[[ Excerpted data, beginning ]]
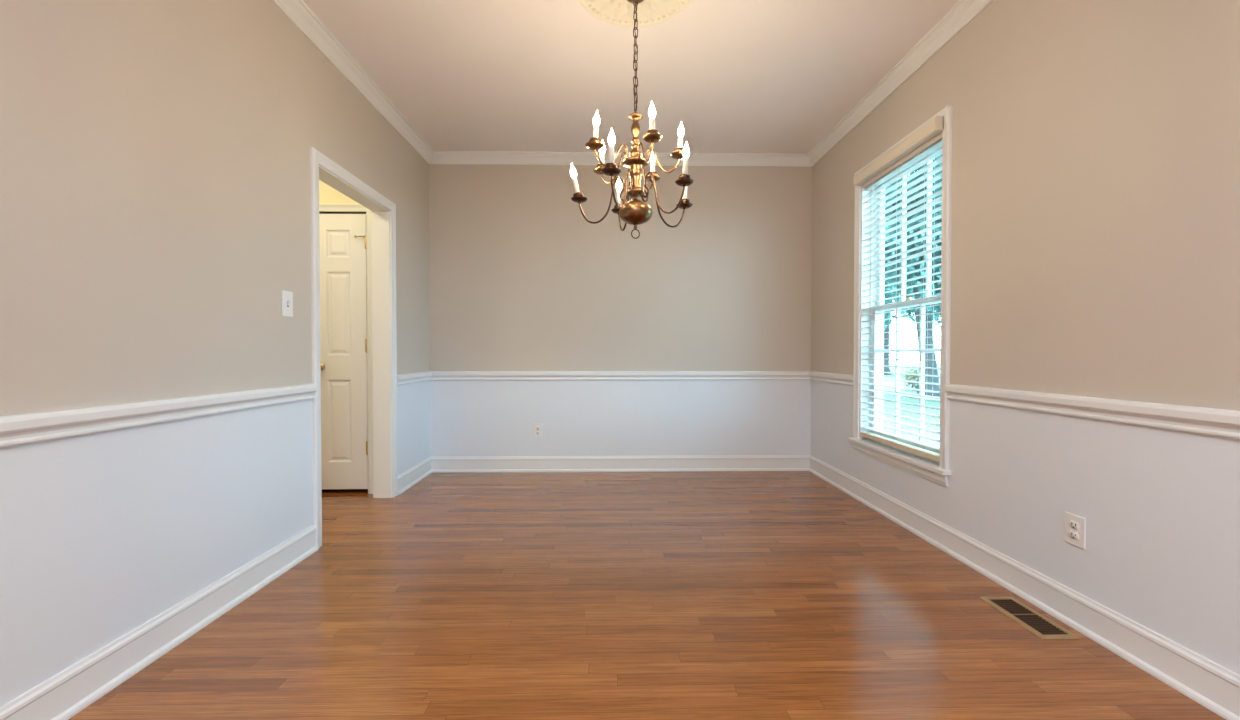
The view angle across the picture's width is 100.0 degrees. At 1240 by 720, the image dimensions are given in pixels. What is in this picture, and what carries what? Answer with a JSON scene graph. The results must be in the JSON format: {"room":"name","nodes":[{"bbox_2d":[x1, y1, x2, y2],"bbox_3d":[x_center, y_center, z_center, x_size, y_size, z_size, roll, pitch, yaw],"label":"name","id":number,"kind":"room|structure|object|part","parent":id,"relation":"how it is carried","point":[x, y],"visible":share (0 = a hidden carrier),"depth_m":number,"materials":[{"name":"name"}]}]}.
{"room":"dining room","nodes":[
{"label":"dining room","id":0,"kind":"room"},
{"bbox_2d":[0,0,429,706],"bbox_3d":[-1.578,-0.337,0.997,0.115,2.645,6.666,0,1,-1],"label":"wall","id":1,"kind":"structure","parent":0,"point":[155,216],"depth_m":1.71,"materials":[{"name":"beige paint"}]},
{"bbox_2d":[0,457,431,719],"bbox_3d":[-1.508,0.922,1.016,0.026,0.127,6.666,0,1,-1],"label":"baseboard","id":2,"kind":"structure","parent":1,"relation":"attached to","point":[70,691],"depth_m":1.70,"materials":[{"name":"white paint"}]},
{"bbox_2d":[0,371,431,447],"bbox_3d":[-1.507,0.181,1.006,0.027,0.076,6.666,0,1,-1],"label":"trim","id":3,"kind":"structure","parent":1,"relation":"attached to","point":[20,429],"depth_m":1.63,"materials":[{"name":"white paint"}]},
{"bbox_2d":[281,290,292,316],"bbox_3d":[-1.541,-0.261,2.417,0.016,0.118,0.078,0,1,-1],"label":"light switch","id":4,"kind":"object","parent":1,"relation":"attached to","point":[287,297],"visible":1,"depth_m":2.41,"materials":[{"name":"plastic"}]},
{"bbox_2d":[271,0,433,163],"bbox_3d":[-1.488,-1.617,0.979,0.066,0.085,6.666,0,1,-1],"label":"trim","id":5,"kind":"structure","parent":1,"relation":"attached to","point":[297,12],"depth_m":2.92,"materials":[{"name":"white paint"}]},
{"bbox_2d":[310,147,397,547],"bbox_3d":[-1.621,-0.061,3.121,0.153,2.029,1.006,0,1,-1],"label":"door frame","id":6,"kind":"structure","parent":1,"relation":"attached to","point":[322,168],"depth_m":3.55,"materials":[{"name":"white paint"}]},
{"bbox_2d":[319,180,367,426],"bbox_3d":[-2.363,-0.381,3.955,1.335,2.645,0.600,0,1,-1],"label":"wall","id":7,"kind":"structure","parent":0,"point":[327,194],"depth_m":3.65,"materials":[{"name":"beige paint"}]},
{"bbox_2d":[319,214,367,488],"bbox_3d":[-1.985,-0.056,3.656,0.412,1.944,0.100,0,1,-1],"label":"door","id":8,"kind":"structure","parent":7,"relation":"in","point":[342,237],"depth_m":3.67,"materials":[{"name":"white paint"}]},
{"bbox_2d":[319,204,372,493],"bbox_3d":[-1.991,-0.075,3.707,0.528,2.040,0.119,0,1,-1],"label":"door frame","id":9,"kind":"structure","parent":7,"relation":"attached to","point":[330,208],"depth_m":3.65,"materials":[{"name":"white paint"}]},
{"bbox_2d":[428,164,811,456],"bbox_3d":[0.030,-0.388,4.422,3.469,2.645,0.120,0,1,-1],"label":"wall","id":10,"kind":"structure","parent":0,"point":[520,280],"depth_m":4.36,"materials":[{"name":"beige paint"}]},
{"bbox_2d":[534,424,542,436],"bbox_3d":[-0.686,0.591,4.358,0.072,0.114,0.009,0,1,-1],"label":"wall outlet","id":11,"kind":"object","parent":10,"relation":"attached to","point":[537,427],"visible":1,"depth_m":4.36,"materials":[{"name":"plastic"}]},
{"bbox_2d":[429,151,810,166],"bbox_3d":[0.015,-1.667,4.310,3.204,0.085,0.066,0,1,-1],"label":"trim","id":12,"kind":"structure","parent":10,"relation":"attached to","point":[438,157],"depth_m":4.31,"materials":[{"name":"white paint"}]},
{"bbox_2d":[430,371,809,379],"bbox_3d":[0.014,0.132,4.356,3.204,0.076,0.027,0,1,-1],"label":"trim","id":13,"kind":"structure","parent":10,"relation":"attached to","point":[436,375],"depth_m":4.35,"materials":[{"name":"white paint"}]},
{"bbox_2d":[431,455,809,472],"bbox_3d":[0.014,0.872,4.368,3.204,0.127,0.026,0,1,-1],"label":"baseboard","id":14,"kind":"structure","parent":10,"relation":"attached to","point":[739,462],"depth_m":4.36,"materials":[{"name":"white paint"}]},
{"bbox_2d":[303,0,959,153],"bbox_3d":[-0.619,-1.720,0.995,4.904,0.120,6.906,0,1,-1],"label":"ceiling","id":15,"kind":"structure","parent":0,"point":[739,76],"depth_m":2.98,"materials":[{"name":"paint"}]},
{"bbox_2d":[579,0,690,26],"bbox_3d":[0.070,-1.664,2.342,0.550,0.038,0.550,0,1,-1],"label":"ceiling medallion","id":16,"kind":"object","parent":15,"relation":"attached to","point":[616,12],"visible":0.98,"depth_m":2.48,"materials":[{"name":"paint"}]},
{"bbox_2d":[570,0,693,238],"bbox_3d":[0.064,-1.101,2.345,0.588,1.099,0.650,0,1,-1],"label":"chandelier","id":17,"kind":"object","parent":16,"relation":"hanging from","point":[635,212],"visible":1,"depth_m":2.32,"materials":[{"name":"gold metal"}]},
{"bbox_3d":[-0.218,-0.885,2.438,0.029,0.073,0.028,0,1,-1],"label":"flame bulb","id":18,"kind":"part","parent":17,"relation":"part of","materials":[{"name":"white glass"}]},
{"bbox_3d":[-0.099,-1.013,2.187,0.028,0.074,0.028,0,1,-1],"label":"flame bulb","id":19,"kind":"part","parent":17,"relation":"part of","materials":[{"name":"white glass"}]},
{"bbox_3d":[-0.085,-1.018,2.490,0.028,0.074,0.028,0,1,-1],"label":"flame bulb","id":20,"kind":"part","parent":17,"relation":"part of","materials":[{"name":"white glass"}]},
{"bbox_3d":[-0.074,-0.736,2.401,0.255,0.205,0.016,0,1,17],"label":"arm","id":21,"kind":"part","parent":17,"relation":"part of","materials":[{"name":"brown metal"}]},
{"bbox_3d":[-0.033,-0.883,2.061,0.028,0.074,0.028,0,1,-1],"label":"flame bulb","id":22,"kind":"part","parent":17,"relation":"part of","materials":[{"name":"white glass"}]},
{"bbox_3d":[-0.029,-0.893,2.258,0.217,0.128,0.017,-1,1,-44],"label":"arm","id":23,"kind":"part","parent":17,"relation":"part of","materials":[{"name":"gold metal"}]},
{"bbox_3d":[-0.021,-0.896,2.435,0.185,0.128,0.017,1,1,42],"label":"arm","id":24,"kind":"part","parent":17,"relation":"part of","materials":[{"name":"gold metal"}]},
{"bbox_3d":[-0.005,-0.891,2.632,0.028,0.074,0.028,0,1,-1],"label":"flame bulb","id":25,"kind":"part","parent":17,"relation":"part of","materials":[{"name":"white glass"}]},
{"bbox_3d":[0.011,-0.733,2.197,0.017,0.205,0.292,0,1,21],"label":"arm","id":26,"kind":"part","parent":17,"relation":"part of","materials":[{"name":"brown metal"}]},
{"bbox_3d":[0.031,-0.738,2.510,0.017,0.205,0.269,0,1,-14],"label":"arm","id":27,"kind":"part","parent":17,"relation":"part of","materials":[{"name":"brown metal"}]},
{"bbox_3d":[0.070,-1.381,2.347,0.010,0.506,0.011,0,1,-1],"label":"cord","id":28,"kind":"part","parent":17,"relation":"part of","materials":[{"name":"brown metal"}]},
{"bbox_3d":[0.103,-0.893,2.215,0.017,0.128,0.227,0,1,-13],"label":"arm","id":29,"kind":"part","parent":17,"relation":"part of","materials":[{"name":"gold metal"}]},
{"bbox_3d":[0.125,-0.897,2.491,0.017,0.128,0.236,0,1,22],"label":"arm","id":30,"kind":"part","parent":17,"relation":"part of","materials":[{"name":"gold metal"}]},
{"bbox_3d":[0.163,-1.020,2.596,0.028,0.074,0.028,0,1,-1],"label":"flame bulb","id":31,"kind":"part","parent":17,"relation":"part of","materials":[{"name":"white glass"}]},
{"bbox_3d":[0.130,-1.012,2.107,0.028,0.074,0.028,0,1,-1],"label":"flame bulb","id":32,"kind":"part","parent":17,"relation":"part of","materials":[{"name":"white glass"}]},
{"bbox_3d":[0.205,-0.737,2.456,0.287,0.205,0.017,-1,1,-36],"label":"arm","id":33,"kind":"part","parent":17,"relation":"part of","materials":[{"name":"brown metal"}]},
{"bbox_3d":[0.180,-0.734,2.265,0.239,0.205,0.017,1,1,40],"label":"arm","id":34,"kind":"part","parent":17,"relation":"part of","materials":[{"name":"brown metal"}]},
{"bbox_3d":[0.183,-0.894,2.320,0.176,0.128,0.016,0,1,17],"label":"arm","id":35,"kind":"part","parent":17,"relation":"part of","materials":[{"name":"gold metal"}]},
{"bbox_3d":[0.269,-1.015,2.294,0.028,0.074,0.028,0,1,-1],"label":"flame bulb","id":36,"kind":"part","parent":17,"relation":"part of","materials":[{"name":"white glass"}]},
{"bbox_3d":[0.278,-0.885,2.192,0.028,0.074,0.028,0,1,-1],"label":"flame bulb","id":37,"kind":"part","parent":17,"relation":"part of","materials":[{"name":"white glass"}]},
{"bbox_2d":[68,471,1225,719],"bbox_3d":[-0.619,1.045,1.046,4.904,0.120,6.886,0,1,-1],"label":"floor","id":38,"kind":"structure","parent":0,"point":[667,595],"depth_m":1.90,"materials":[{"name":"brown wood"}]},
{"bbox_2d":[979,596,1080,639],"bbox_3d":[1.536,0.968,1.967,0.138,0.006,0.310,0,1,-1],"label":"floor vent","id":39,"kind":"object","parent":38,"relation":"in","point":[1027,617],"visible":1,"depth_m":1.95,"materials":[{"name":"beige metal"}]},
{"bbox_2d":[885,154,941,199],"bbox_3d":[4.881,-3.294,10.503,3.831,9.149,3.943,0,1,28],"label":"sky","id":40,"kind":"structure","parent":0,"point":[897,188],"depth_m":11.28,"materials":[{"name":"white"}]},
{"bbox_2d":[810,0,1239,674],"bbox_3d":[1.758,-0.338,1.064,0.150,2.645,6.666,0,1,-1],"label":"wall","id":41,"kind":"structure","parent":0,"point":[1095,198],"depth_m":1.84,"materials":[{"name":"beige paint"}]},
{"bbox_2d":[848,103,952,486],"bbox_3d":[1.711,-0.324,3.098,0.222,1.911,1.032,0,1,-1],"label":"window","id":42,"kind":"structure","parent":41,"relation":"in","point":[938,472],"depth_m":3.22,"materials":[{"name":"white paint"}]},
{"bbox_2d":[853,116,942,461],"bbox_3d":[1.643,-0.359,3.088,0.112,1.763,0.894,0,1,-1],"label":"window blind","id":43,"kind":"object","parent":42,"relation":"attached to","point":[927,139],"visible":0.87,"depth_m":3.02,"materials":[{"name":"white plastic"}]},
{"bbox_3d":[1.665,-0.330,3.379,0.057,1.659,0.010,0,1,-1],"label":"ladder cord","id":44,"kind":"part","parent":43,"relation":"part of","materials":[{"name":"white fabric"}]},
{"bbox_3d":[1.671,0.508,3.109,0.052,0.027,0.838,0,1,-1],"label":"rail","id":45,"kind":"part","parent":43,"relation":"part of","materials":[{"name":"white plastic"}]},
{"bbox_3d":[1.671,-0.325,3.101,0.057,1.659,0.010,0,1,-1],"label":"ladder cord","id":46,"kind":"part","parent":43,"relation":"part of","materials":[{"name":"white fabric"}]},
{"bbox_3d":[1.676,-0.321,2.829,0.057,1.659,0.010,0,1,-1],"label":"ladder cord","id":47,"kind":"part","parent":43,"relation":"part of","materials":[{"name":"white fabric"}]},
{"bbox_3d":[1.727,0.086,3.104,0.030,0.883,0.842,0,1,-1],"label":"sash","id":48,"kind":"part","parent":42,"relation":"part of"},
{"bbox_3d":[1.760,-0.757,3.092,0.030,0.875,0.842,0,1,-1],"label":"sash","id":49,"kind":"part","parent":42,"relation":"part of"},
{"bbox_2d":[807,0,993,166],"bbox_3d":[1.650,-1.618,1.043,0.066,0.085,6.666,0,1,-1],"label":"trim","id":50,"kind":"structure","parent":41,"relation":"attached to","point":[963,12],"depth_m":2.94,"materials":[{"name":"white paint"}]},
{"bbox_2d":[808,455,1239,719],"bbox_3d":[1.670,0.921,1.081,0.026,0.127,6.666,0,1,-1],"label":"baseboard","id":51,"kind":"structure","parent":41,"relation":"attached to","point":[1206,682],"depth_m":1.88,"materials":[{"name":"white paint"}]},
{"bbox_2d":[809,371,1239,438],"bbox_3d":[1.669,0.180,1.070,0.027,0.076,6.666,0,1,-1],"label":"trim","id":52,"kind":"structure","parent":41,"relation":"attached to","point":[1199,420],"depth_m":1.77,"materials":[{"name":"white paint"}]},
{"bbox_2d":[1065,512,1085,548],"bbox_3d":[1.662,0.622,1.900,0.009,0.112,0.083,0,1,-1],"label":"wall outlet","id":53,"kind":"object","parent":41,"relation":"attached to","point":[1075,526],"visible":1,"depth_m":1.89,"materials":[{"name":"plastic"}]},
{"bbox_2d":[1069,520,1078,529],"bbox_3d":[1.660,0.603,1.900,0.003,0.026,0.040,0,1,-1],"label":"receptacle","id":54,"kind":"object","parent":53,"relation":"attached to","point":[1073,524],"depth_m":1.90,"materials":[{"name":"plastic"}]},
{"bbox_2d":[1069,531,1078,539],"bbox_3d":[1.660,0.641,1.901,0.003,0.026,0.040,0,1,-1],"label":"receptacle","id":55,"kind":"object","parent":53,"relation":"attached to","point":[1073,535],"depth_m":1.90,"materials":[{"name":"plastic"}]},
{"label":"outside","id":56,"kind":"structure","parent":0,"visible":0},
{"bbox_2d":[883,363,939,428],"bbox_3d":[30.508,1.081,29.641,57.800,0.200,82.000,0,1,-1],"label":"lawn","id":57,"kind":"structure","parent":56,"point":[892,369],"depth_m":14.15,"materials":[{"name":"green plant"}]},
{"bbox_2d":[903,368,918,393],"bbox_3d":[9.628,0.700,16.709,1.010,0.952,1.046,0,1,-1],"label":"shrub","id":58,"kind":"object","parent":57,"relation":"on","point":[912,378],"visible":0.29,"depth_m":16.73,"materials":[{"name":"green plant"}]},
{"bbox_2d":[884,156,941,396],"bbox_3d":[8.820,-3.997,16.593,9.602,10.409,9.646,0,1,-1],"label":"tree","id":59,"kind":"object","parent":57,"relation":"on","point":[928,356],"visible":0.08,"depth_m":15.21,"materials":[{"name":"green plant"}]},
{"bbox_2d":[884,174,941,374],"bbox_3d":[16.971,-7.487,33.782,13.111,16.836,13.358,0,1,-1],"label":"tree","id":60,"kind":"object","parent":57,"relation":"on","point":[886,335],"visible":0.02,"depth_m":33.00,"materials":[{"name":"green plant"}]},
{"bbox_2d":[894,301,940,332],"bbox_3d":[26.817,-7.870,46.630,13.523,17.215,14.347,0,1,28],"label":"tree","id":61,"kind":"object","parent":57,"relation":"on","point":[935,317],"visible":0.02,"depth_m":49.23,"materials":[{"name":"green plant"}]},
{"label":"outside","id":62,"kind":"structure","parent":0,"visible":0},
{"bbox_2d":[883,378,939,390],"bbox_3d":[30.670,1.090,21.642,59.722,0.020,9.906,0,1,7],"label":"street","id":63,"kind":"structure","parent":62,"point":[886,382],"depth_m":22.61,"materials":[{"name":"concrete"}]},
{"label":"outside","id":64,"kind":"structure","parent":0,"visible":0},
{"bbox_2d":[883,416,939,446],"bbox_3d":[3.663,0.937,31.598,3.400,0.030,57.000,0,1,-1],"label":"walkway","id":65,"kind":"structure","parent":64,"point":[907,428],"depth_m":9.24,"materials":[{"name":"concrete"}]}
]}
[[ Excerpted data, end ]]
For this exercise, copy every line of the data that holds "fabric".

Solution to the problem:
{"bbox_3d":[1.665,-0.330,3.379,0.057,1.659,0.010,0,1,-1],"label":"ladder cord","id":44,"kind":"part","parent":43,"relation":"part of","materials":[{"name":"white fabric"}]},
{"bbox_3d":[1.671,-0.325,3.101,0.057,1.659,0.010,0,1,-1],"label":"ladder cord","id":46,"kind":"part","parent":43,"relation":"part of","materials":[{"name":"white fabric"}]},
{"bbox_3d":[1.676,-0.321,2.829,0.057,1.659,0.010,0,1,-1],"label":"ladder cord","id":47,"kind":"part","parent":43,"relation":"part of","materials":[{"name":"white fabric"}]},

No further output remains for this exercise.